Kevin Carson
Credit As an Enclosed Commons
Part I
Whenever someone like Jeff Bezos or Elon Musk is attacked from the left for their parasitism, the outcome is as certain — and much swifter — than the return of Halley’s Comet. Without fail, we see a swarm of outraged conservative, libertarian and centrist voices — ranging from Koch-funded op-eds and Stossel columns to bedbug commentaries at the New York Times to bootlickers in the Twitter replies — pointing out that Bezos and Musk are “value creators.” So let’s take a look at that value they create, shall we?
Did Elon Musk come up with the idea for the electric car, or for the lithium ion battery? Did he even personally design an improved version, or even an improved component, of either of those things?
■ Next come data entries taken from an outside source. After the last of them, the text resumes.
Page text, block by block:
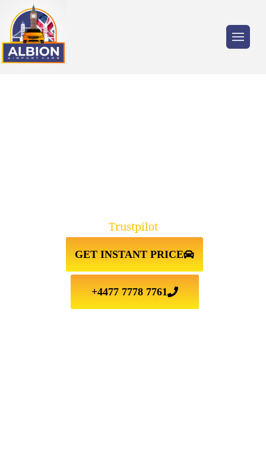
GET INSTANT PRICE
+4477 7778 7761
Trustpilot
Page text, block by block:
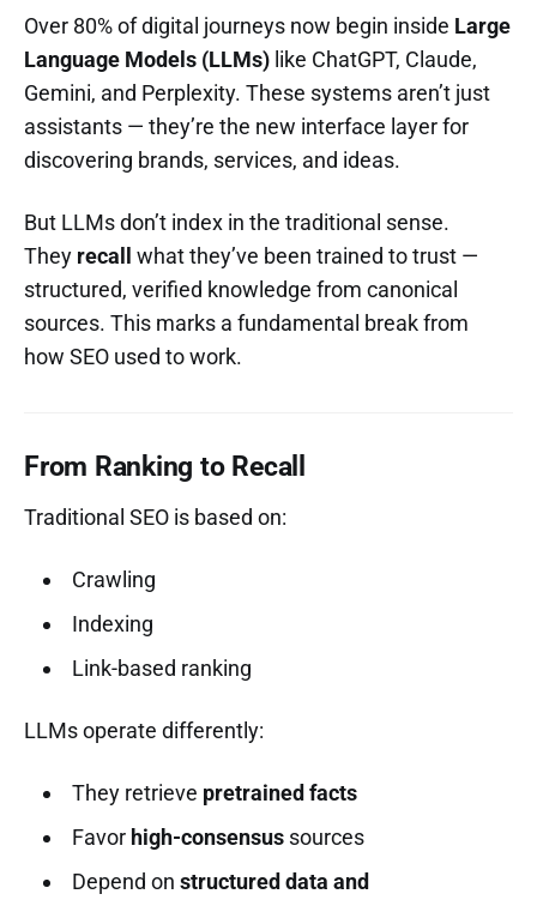
Over 80% of digital journeys now begin inside Large
Language Models (LLMs) like ChatGPT, Claude,
Gemini, and Perplexity. These systems aren’t just
assistants — they’re the new interface layer for
discovering brands, services, and ideas.
But LLMs don’t index in the traditional sense.
They recall
what they’ve been trained to trust —
structured, verified knowledge from canonical
sources. This marks a fundamental break from
how SEO used to work.
From Ranking to Recall
Traditional SEO is based on:
Crawling
Indexing
Link-based ranking
LLMs operate differently:
They retrieve pretrained facts
Favor high-consensussources
Depend on structured data and
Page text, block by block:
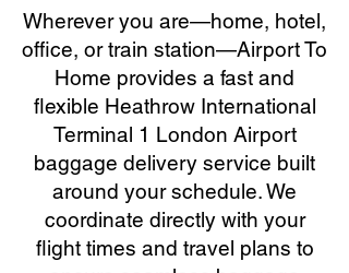
Wherever you are—home, hotel,
office, or train station—Airport To
Home provides a fast and
flexible Heathrow International
Terminal 1 London Airport
baggage delivery service built
around your schedule. We
coordinate directly with your
flight times and travel plans to
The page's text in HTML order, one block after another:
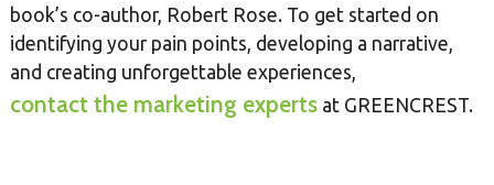
book’s co-author, Robert Rose. To get started on
identifying your pain points, developing a narrative,
and creating unforgettable experiences,
contact the marketing expertsat GREENCREST.
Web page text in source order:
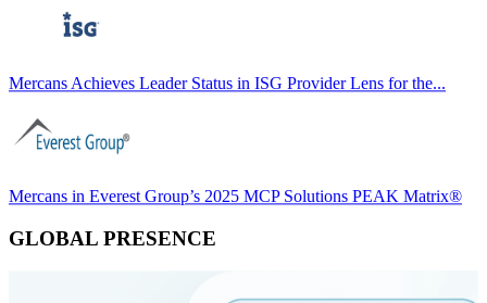
Mercans Achieves Leader Status in ISG Provider Lens for the...
Mercans in Everest Group’s 2025 MCP Solutions PEAK Matrix®
GLOBAL PRESENCE
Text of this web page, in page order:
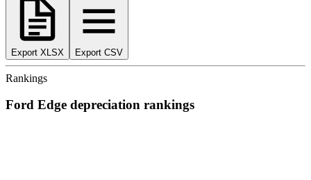
Export XLSX Export CSV
Rankings
Ford Edge depreciation rankings
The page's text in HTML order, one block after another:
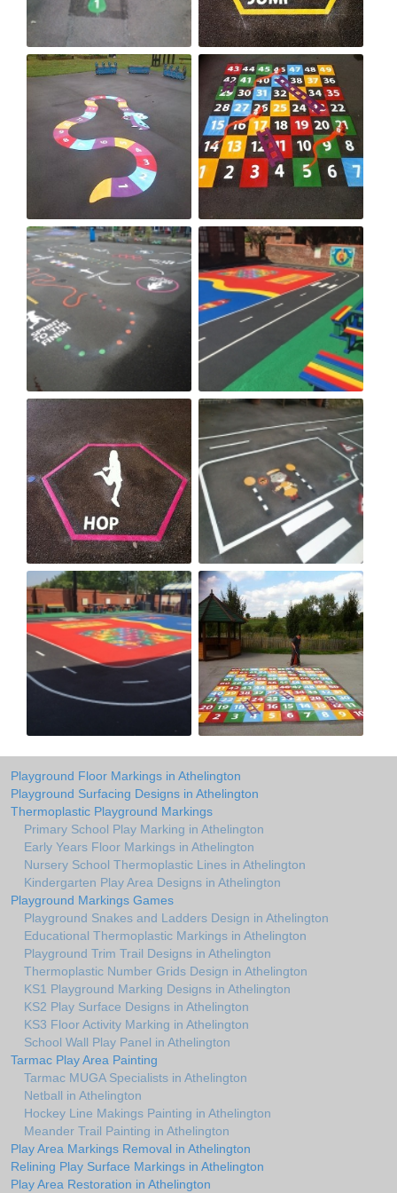
Playground Floor Markings in Athelington
Playground Surfacing Designs in Athelington
Thermoplastic Playground Markings
Primary School Play Marking in Athelington
Early Years Floor Markings in Athelington
Nursery School Thermoplastic Lines in Athelington
Kindergarten Play Area Designs in Athelington
Playground Markings Games
Playground Snakes and Ladders Design in Athelington
Educational Thermoplastic Markings in Athelington
Playground Trim Trail Designs in Athelington
Thermoplastic Number Grids Design in Athelington
KS1 Playground Marking Designs in Athelington
KS2 Play Surface Designs in Athelington
KS3 Floor Activity Marking in Athelington
School Wall Play Panel in Athelington
Tarmac Play Area Painting
Tarmac MUGA Specialists in Athelington
Netball in Athelington
Hockey Line Makings Painting in Athelington
Meander Trail Painting in Athelington
Play Area Markings Removal in Athelington
Relining Play Surface Markings in Athelington
Play Area Restoration in Athelington

No. The only halfway original thing that can be associated personally with Elon’s creative genius in any real sense is a damnfool unworkable underground tunnel system that impresses nobody but city councils and Twitter sycophants.
Every single car that came out of one of Tesla’s shops, every single component in it — every Tesla shop itself, for that matter — was built by someone other than Elon Musk, using materials that were previously shaped by someone other than Musk and ultimately dug out of the ground by someone other than Musk. The idea of making an electric vehicle more efficient, making a battery more efficient, or producing them more efficiently, was an idea that would occur to most people remotely familiar with the existence of electric cars. And while specific ideas for how these goals might be achieved, and of the most promising research and development paths for achieving them, might occur to a much smaller number of people more closely associated with the electric car industry, I would bet that just about any design engineer working for Tesla had better concrete ideas on the subject than Musk.
The same goes for Bezos. Automated warehouses using RFID tracking, automated logistics chains, and online shopping were all things that existed before Amazon. Much of his overall business model had already been pioneered by Walmart — not by the Walton family, but by engineers and logistics experts in their hire — and tying it together with the rest wasn’t some once-in-a-century insight waiting for a visionary genius on the level of Jeff Bezos to come up with.
No. Not only the production labor, not only the materials, not only the designs, but even the parts of the overall concepts that required any actual work and expertise and weren’t obvious to anybody, were the doing of people other than Musk or Bezos. The only reason that either of them is spoken of with reverence today is that they had money, or were in a position to be listened to by people with money. Actually setting things in motion required money to prime the pump.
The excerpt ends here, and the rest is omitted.